How does the usage limit work

Like many people I’m running into the issue where I can’t utilize the 128k context limit with the api because my usage tier is too low. But what doesn’t make sense is how it works. I have 10,000 TPM or token per minute. Which should mean that if I have 100,000k token document i should be able to upload it in chunks of 10,000 Tokens and then have to wait a minute before I can send the next chunk. But for some reason I simply can’t chat anymore with the api after I sent around 10,000k tokens even after I waited a minute. Can someone please explain why this is the case? Is the TPM a rate or a hard limit… and if it’s a hard limit why is it tokens *per minute * instead of just “token limit”?

There is no “uploading” to an AI model through the API. A chat completions endpoint has no memory.

If you say to a chatbot “here’s the first document I want to talk about”, “here’s the second document I want to talk about”, it is you getting yourself billed for telling the AI only what will come later, what you can construct yourself as a single API call.

Yes, you will hit the token input limit and be blocked if sending a request that appears larger than your token-per-minute limit from either input or the specification of the maximum response you want to get back. It would take your limit balance below 0.

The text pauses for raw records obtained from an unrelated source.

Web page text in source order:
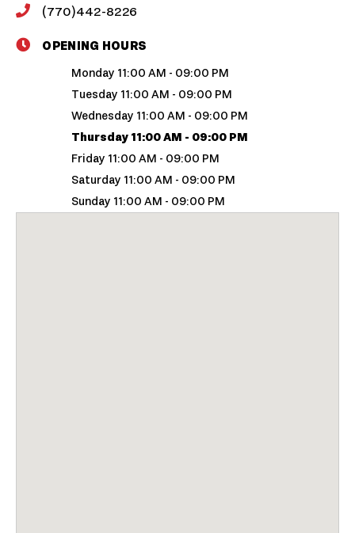
(770)442-8226
OPENING HOURS
Monday 11:00 AM - 09:00 PM
Tuesday 11:00 AM - 09:00 PM
Wednesday 11:00 AM - 09:00 PM
Thursday 11:00 AM - 09:00 PM
Friday 11:00 AM - 09:00 PM
Saturday 11:00 AM - 09:00 PM
Sunday 11:00 AM - 09:00 PM

Assistants may be a way around this, as far as actually having the ability to upload files, and to maintain a chat on OpenAI’s server. However it may still be the assistant software model call to the AI using those documents that would face your rate limit, but just like you could program yourself, the knowledge retrieved from documents can just be small chunks.

1 Like

Thanks for Responding, it really helps! Anyway The document was just an example. I know you can’t submit documents, but rather I meant i copy and paste portions of the text from the document into the chat. Eventually I would get the entire document into the chat history. The problem is that even after I wait a minute, I still can’t continue to feed it more words from the document no matter how small I make the chunks. It just tells me that I’m past my 10,000 tpm and that I should try again in 6ms. ( and yes I even waited six minutes and I still couldn’t send more information)

That’s what I’m saying, every time you “paste portions of the text from the document into the chat” you are just wasting money if you then send that to the AI.

The chat history must be held in your own software. You must send the growing chat history every time you “paste more” simply to spend 8000 tokens on not getting an answer yet.

And then a responsible chat management strategy like ChatGPT is to count the tokens of those chat history items. Then discard that which cannot be sent, whether that is a limit of 6000 input tokens so you can still get a 2000 token response from GPT-4-8k, or whether it is a limit of the maximum “rate” you can send without being blocked.

You can increase your usage tier and rate limit by pre-paying more into your account. Check at the bottom of your API account’s “limits” page under settings.

If you put 10,000 tokens in and expect 1 token out, you just broke your Tier limit. “Tokens” or the TPM quota, is Input + Output.

So at best. Send in X tokens, get out Y tokens, and X + Y < 10,000 at all times until you get to a higher tier.

So you have to erase your history of any previous (just drop it in the next request, and make sure X + Y < TPM) to maintain this.

Oh I see what you’re saying! So for example , if I have a 10,000 tpm limit and I send 5,000 token and the ai responds with 1,000 tokens, that would mean that I’m at 6,000 tokens. But ,within the same minute, even if my next input and output total was as tiny as 30 tokens, I would still be past my rate limit after because the ai will process not just the token that I sent but also the history tokens as well. 6,000+ 6,030> 10,000. That means the reason why I can’t send tokens even after a minute is because any output that I send there after will surpass my token limit because it has to process all of the tokens from the history which is again well over 10,000.

You’re saying the only solution to this is to either make an application that handles the memory betteror just increase my rate limit.

Yep, or you can do a fifo buffer with timestamps that does some figuring out when your held-back query can be submitted, with a little whirlygig animation that the question is waiting for the next time slot.

What you receive is counted from when you receive it, though.

Yes, that is what @_j is basically saying.

The API is stateless and you have to stay within your quotas (all of us do).

For example, I am now at Tier 5, and if I make more than 300,000 TPM to gpt-4-1106-preview, which can easily happen if I have 3 consecutive 120k inputs within a minute. Even though my RPM is 40. I will get a 429 error back.